[Collected data entries]
▬▬▬▬▬▬
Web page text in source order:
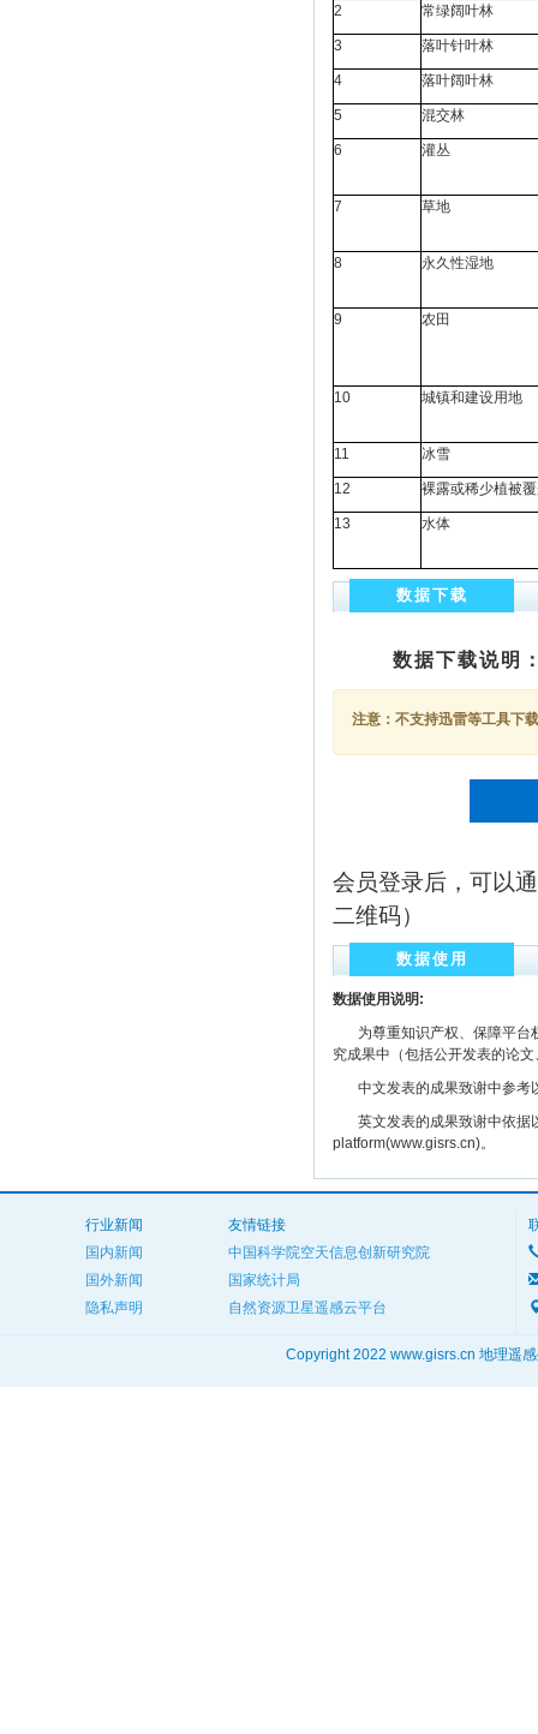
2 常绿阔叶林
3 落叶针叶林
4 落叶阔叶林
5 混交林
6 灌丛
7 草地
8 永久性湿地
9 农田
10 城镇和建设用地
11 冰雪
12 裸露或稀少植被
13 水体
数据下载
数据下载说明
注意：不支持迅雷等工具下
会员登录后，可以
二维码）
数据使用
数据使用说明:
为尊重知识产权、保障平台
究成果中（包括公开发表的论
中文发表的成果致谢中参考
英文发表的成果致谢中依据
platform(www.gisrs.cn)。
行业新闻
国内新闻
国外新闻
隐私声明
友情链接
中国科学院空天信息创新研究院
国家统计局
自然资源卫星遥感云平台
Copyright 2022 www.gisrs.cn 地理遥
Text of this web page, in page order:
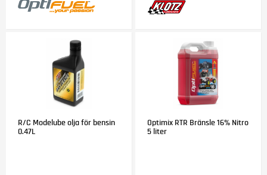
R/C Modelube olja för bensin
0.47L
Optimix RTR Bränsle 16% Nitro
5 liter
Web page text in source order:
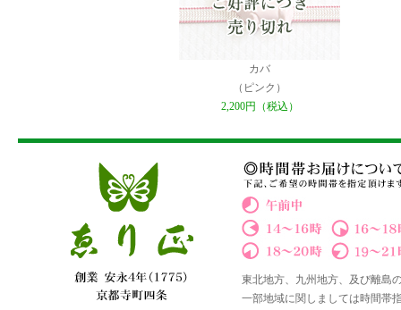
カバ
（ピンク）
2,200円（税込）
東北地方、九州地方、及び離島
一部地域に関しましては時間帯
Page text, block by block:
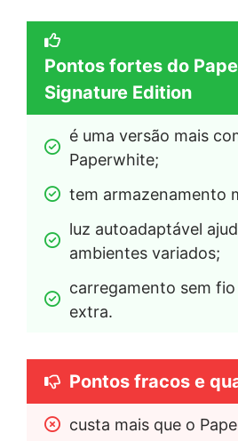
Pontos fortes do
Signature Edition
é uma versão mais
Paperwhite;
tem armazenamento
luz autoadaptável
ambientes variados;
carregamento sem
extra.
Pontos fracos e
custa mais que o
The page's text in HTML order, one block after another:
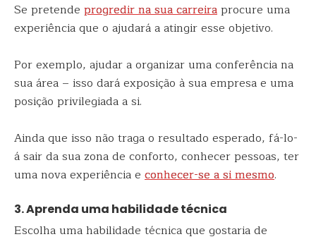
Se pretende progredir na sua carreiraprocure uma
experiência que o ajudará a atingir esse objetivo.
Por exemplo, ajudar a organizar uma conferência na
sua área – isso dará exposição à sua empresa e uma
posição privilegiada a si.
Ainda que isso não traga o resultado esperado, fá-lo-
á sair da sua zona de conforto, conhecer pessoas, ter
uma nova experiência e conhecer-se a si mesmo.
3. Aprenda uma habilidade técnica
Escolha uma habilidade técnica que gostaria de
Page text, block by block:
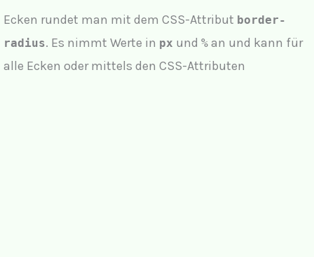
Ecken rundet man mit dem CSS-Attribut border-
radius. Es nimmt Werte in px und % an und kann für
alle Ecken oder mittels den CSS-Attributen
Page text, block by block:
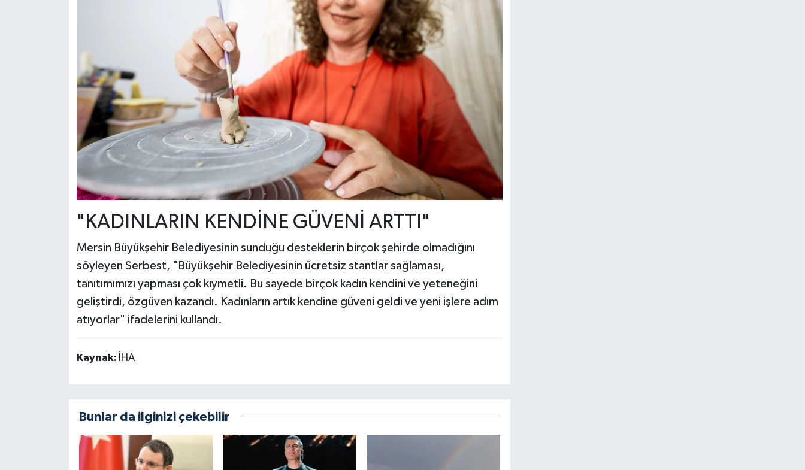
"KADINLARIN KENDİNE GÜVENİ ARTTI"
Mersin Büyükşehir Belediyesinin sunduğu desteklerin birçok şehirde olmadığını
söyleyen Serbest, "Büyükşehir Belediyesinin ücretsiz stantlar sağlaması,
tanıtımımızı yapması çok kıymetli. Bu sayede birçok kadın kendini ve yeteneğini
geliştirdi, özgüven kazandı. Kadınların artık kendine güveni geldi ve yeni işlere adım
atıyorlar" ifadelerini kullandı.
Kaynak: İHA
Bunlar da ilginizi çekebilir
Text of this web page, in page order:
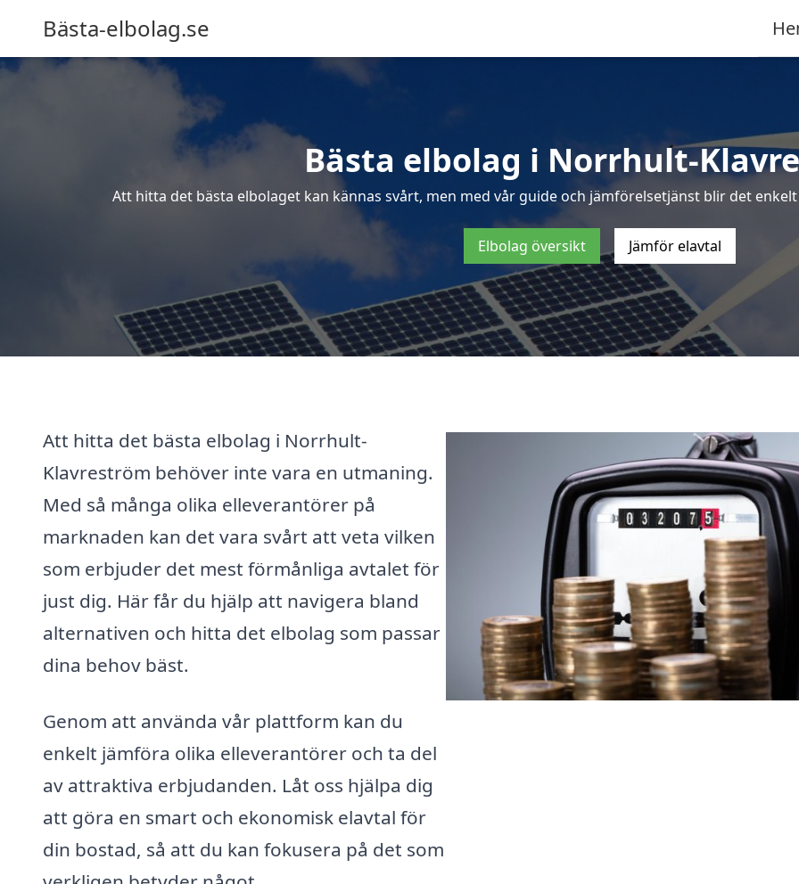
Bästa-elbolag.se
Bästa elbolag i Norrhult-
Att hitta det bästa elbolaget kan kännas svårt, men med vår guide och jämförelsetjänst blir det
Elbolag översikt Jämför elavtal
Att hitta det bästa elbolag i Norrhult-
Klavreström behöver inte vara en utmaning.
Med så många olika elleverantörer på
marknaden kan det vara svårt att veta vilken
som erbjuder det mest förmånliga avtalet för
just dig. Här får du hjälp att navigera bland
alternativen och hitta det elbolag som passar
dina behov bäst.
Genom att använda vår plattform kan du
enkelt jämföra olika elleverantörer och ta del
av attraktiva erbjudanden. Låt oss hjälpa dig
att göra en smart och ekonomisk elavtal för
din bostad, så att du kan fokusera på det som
▬▬▬▬▬▬
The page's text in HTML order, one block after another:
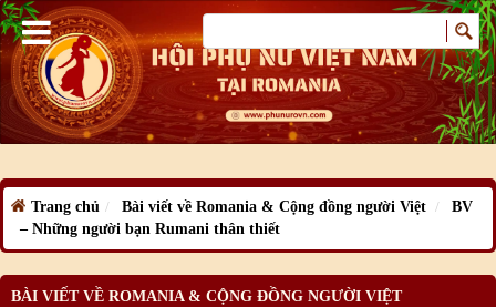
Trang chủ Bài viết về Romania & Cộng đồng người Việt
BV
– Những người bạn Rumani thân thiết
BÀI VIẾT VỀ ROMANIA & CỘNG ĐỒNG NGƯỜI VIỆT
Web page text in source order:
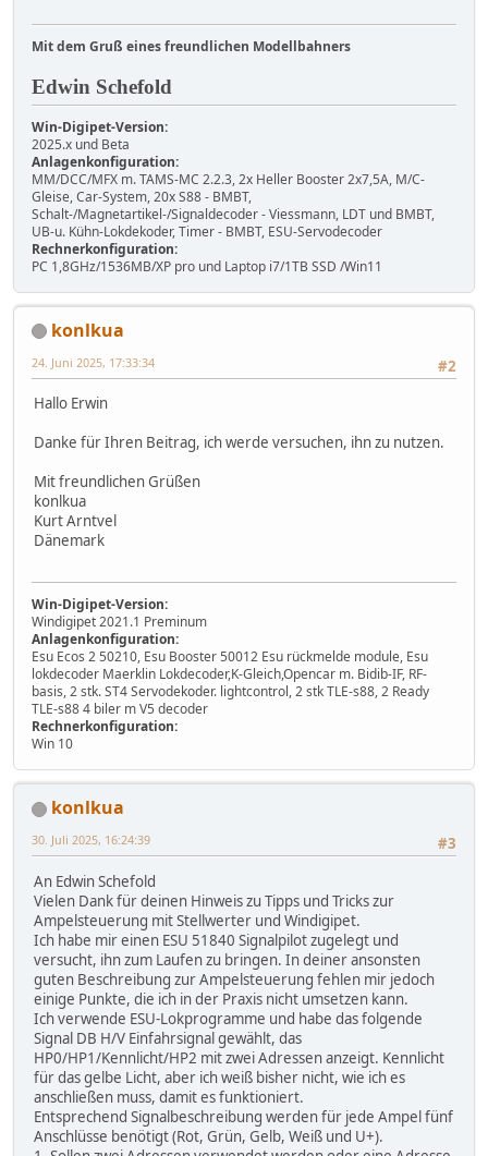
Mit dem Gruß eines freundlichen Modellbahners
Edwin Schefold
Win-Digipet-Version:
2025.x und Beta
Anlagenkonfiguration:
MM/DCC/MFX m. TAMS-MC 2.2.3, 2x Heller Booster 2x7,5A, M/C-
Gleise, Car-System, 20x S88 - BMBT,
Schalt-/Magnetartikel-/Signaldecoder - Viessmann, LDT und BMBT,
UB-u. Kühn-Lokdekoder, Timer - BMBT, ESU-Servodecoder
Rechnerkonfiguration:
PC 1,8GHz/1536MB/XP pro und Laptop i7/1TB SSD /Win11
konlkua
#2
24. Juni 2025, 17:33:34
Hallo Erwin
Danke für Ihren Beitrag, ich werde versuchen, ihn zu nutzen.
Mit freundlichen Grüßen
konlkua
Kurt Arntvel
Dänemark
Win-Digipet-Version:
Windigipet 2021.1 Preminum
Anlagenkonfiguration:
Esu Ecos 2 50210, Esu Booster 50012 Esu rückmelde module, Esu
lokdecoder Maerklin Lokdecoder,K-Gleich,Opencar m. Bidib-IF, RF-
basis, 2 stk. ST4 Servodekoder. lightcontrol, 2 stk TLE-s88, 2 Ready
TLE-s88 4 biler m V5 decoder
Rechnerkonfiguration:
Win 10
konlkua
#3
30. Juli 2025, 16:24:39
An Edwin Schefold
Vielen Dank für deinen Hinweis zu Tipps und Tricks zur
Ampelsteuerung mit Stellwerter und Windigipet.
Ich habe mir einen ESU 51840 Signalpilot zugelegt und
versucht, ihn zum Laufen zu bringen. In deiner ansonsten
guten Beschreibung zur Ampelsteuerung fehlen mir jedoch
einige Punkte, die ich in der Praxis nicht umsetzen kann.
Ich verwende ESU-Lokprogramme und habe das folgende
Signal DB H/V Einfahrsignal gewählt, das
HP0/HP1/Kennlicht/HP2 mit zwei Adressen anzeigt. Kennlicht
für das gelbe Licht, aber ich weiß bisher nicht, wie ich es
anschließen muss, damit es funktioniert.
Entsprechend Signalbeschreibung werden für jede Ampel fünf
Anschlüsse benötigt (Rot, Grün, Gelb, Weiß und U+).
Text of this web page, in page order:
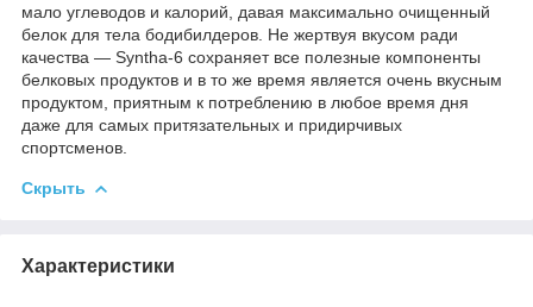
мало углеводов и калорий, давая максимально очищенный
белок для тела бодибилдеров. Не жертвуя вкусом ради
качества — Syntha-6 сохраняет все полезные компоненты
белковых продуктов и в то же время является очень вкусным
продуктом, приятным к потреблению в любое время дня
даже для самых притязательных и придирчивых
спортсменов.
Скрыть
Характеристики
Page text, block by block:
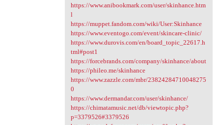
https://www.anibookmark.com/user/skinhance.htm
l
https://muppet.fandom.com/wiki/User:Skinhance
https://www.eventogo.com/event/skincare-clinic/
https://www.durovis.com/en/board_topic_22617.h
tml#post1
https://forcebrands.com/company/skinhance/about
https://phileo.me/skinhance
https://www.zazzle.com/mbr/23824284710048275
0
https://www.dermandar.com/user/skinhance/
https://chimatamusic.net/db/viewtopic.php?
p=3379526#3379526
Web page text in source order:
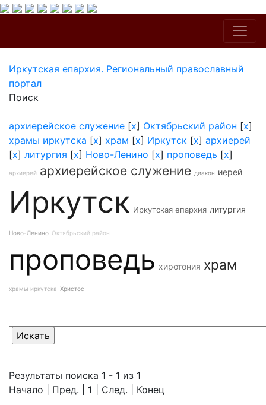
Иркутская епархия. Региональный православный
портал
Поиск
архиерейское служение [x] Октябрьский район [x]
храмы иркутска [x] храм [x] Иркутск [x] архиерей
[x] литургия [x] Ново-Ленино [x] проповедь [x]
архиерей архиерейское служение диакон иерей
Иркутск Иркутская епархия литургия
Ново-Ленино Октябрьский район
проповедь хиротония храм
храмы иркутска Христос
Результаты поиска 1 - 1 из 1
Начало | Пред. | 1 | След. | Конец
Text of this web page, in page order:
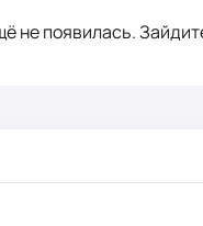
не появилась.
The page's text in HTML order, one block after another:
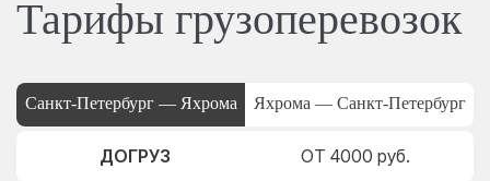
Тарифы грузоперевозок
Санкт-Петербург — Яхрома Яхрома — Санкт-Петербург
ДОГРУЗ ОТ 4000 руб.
▬▬▬▬▬▬
* [REQUIREMENT]: Look through the data above for the word "Ново". Report each line where it occurs.

* [ANSWER TO THIS PROBLEM]:
[x] литургия [x] Ново-Ленино [x] проповедь [x]
Ново-Ленино Октябрьский район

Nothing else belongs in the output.